Christine Tompkins, widow of the American philanthropist and founder of The North Face brand Douglas Tompkins, offered this Wednesday the donation of 93,492 hectares of land to the Chilean state in the extreme south of the country, for the creation of a national park.
The tender added to the 407,000 hectares of forests and indigenous species that the Tompkins family ceded in 2017, in the largest private land donation in the country’s history, for the state of Chile to take over. public access.
“Thanks to a generous donation proposal to the Rebuild Chile Foundation, more than 93,000 hectares of Cabo Forward will be part of the creation of a national park. We are making progress in facing the climate crisis and in protecting biodiversity”, said Chilean President Gabriel Boric. on Twitter after meeting Kristen Tompkins.
With the transfer of ownership of the land, the family fulfills a long-held wish of Douglas Tompkins, who started his conservation project in southern Chile more than two decades ago and died in 2015 in a kayaking accident.
Founder of sports apparel and equipment brand The North Face and fashion brand Esprit, Douglas Tompkins quit his job to settle in Chilean Patagonia in the 1990s, fascinated by its wild and rugged landscapes.

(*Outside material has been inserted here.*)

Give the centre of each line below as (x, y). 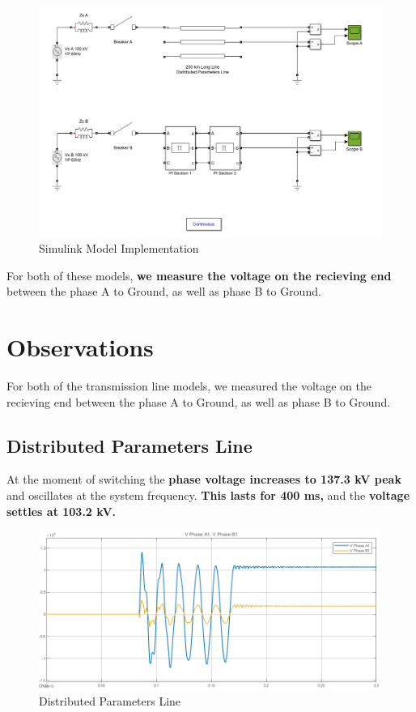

At the beginning of his conservation project, many criticized him because they believed he would build a nuclear landfill there or establish a Jewish state.
Its forests and soil absorb 521 tons of carbon per hectare
In a statement, the Reconstruct Chile Foundation and Tompkins Conservation, which manage the late philanthropist’s legacy, explained that “the property to be donated, Cape Forward, is the southernmost point of the American continent, the last land before being submerged in the Strait of Magellan”.
Subantarctic forests cover 48% (coihue de Magallanes, Canelo, Ciprés de las Guaitecas) and 11% are peatlands (swamps).
In the text, they add: “Its forests and soils absorb 521 tons of carbon per hectare. It has populations as far south as the Huemul and also the Red Canquén, both in danger of extinction”.
Meanwhile, marine life is abundant and diverse on its coastline of more than 40 kilometers, thanks to the nutrients provided by the confluence of the Antarctic, Pacific and Atlantic currents, with the presence of humpback whales and the southern dolphin. And the Magellanic penguin.